From February 23rd, 2015 interview on Rense radio:

   Dana: “….it’s just impossible to imagine that a couple of years ago
you could break your neck trying to go ashore at the low tide line and
anywhere in British Columbia, this is what I specialize in, these low
tide zones, and now you can go ashore anywhere in British Columbia,
there’s nothing to worry about, ….[whereas previously, due to all the
kelp and algae] you would slip and slide, dangerous, extremely
dangerous, very slippery, unimaginable, nobody could make it up the
high tide line, at low tide, without really hurting their elbows, or
knees, or twisting an ankle, or really being an acrobat, and now
anybody can walk ashore. It’s inconceivable! It’s just devastating to
the entire eco-system. It’s the nursery of the ocean. It’s all
missing!: The very nursery of the ocean itself. And the biggest carbon
sequesterer of the ocean is the phytoplankton. And that’s missing. And
that was also the biggest oxygen producer obviously. And the basis of
the food chain. But it was also the biggest carbon sequesterer on the
planet. And so to blame everything on carbon, but there’s nothing
there to sequester, like it’s normally been doing throughout whoever
knows how long this process has been going on. And so that is all
missing. And all I’m trying to, when I say things like they can’t hide
it much longer, I truly mean they can’t hide it much longer. I can’t
see how they can. They can lie about it all they want for a short
period of time, but it’s going to be impossible to ignore a dead
ocean…Like I can’t ignore what I’m seeing out there. It’s enough to
make you cry. I kid you not.

   This is being completed on April 16th, 2015. Over the last couple of
weeks, which is far beyond late - after the most despicable dishonesty
about, and censorship of, information about Fukushima, a bit more of
the disturbing light of reality regarding Fukushima is escaping into
view via more or less ‘official’ Japanese spokesmen. The problems at
Fukushima are declared “insurmountable”, the technology to fix the
situation is declared not to exist. And as Jeff Rense has pointed out,
talk of “decommissioning” the Fukushima reactors is propaganda
nonsense. Decommissioning is the daunting challenge which can be
attempted pertaining to, typically, aged reactors that exist in
something of their original form: Much of the plutonium etc of
Fukushima has evacuated the scene of the crime, to join the global
environment, and extremely radioactive cauldrons of unknown location,
and quantity, and makeup, remains. (1)

The official response, globally, has been to tell lies and to censor.

The massive damage to life within and adjoining the Pacific Ocean – on the
West Coast of North America, an ecocide - has been demoted to an
egregiously distorted footnote. Fukushima is an extreme assault on the
blueprint for life of much of the planet.
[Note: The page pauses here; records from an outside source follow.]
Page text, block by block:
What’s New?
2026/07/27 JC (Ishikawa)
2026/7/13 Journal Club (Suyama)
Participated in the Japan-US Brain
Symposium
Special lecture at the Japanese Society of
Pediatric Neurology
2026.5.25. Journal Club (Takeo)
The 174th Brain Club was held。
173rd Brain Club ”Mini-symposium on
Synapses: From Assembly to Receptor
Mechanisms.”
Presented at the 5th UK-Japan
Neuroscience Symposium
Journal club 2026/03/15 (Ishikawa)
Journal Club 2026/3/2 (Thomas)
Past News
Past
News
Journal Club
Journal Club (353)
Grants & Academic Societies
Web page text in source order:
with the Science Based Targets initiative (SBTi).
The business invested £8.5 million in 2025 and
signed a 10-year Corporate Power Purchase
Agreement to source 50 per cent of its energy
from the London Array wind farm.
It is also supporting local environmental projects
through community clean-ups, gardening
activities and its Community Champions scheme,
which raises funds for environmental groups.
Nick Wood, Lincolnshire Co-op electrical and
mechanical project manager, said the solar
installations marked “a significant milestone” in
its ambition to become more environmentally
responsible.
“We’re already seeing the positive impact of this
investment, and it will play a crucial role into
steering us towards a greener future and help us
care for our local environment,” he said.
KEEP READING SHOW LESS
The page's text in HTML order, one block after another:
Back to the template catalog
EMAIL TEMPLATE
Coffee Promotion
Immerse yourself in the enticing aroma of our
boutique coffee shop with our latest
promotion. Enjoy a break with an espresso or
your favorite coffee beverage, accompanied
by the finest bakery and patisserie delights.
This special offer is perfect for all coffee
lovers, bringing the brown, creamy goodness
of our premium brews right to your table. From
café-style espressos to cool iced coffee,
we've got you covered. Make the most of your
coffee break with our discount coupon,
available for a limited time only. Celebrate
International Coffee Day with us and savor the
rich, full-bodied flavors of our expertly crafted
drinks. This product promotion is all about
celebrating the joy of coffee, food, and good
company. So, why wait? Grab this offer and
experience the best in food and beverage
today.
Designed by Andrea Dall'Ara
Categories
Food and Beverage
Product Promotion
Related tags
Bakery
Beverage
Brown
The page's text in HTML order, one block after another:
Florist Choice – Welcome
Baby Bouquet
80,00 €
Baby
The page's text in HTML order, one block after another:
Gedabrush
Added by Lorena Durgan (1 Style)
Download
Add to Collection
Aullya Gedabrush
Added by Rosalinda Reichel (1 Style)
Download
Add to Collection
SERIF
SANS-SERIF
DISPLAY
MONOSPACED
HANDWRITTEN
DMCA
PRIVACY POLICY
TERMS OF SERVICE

This is screaming proof of the pathology, and the terminal dysfunction, of
our current culture, and especially of our basic institutions of
government, and mass communications. We are being fatally misled.

Now, very, very late, Fukushima remains a salvage-what-we-can-operation of
the most extreme urgency, and requires our utmost honest and intelligent
fullness of attention and discourse. WAKE UP!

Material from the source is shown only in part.